Factor analysis is used to create the neighborhood health measure. This measure is generated from the six neighborhood characteristics mentioned earlier (poverty rate, unemployment rate, property vacancy rate, percentage living in public housing, percentage living in a single parent–headed household with children, and percentage of adult population with less than a high school education).i Values range from -1.7 to 4.2, with lower values indicating greater health and higher values indicating worse health. At the lower end of the scale, for example, neighborhood poverty rates are less than 10 percent and unemployment rates are roughly 5 percent. At the higher end of the scale, poverty rates top 50 percent and unemployment rates are upward of 25 percent.
a. The original PSID sample includes relatively few Hispanic households. In the late 1990s, the Hispanic sample increased with the introduction of immigrant families into the PSID.
b. People born in 1984 are 25 years old in 2009, and people born in 1979 are 30 years old in 2009.
c. The Transition to Adulthood supplement was administered in 2005, 2007, and 2009 for children who were 12 or younger in 1997 and at least 18 at the time of interview.
d. Census tract is available in the restricted-use PSID starting in 1975. Each PSID year from 1975 forward is assigned a census data year: 1975–84 PSID to the 1980 Decennial Census, 1985–94 PSID to the 1990 Decennial Census, 1995–2004 PSID to the 2000 Decennial Census, and 2005–09 PSID to the 2005–09 American Community Survey (five-year averages). Because census tract is not available before 1975, neighborhood characteristics are not observed for the complete childhood of children born between 1968 and 1974. For children born in these earliest years, data are used in the years available.
e.
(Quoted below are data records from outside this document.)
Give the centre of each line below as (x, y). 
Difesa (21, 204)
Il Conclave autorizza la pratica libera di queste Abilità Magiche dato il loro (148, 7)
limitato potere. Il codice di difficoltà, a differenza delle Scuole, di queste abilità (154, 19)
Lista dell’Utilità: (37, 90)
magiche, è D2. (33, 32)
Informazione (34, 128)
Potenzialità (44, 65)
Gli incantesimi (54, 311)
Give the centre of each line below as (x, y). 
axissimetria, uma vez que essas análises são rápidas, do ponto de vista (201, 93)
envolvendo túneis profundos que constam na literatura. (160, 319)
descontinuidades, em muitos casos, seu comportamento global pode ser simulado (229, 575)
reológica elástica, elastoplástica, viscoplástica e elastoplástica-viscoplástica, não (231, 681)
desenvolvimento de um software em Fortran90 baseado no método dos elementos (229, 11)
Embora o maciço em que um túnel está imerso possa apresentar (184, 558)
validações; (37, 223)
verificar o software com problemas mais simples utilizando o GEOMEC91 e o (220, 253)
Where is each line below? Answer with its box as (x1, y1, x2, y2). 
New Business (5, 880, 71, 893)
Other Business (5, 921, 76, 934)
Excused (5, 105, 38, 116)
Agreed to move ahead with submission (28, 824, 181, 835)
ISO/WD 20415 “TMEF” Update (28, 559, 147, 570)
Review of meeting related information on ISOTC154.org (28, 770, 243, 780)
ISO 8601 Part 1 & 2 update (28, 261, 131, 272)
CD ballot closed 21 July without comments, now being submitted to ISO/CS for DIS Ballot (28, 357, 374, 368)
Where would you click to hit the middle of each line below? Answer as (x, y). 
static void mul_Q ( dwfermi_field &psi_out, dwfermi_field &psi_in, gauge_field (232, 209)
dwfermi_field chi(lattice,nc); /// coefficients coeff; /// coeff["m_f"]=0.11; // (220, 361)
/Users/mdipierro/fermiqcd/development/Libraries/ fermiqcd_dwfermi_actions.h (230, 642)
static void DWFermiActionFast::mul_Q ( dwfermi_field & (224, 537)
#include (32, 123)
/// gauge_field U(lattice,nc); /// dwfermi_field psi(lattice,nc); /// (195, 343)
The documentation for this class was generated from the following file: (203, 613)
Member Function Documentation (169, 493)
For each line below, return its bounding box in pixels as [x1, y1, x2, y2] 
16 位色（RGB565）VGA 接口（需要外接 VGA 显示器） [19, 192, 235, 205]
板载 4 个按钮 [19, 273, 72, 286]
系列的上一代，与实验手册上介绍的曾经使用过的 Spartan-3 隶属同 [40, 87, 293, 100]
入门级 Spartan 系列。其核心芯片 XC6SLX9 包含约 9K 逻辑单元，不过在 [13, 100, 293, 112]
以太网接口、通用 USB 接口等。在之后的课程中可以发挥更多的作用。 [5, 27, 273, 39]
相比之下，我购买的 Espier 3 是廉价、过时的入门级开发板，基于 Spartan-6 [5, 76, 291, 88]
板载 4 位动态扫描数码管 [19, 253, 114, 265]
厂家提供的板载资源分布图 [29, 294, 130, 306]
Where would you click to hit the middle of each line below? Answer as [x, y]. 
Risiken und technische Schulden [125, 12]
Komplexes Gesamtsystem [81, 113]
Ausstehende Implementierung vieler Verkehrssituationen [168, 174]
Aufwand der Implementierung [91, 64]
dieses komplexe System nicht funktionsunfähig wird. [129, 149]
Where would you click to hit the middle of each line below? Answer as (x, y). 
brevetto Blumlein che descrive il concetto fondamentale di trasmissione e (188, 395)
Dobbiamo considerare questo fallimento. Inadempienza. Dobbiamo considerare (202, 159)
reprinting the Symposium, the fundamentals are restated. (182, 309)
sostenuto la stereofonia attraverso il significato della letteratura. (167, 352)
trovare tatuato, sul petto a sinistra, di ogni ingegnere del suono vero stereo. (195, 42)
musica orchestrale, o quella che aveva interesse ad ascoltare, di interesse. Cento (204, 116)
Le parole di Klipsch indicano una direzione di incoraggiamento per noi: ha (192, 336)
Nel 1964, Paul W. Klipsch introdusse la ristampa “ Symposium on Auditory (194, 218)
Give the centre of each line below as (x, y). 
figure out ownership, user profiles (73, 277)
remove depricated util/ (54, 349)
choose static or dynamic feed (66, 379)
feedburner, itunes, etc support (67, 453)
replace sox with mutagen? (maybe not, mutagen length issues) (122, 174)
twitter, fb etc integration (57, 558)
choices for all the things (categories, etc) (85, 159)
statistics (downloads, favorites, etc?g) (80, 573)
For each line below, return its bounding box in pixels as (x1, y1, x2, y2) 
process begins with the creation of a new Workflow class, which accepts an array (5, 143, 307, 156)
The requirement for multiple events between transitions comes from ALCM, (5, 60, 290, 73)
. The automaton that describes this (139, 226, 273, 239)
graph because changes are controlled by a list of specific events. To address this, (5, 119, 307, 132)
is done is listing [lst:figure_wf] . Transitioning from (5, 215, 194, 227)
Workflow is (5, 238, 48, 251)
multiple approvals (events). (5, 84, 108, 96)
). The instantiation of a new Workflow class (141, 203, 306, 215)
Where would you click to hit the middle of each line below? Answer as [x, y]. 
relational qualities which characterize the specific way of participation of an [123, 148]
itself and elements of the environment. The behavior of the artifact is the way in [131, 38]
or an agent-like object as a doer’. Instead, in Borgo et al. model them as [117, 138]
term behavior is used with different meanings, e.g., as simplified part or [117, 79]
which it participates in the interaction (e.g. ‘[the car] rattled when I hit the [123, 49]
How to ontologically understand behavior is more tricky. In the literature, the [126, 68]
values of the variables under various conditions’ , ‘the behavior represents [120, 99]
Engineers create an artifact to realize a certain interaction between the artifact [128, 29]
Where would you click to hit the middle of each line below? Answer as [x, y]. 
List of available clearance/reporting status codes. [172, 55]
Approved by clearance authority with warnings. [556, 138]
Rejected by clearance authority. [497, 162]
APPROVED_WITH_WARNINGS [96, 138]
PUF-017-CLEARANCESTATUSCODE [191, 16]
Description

One weakness of the PSID is that family income and family size, key components of poverty, are measured at different points in time. Family structure is measured at the time of the interview, but income is reported for the prior year. If individuals enter or leave a family from one year to the next, there is a mismatch between family income and the poverty threshold.
f. Our poverty measure uses the poverty thresholds described in Grieger, Danziger, and Schoeni (2008).
g. Because the PSID went to biennial interviewing in 1997, complete childhood poverty histories are not observed for children born in 1980 or later. In these cases, the percentage of years poor is calculated based on the number of years children are observed. Children born in 1980 and 1981 are observed for 17 years (versus 18 years), children born in 1982 and 1983 are observed for 16 years, children born in 1984 and 1985 are observed for 15 years, children born in 1986 and 1987 are observed for 14 years, and children born in 1988 and 1989 are observed for 13 years.
h. The PSID groups residential moves based on reason for move. Reasons that include contraction of housing (e.g., less rent), to save money, and to respond to outside events (e.g., eviction, divorce) are categorized as negative moves.
i. Each neighborhood characteristic is averaged from birth through age 17.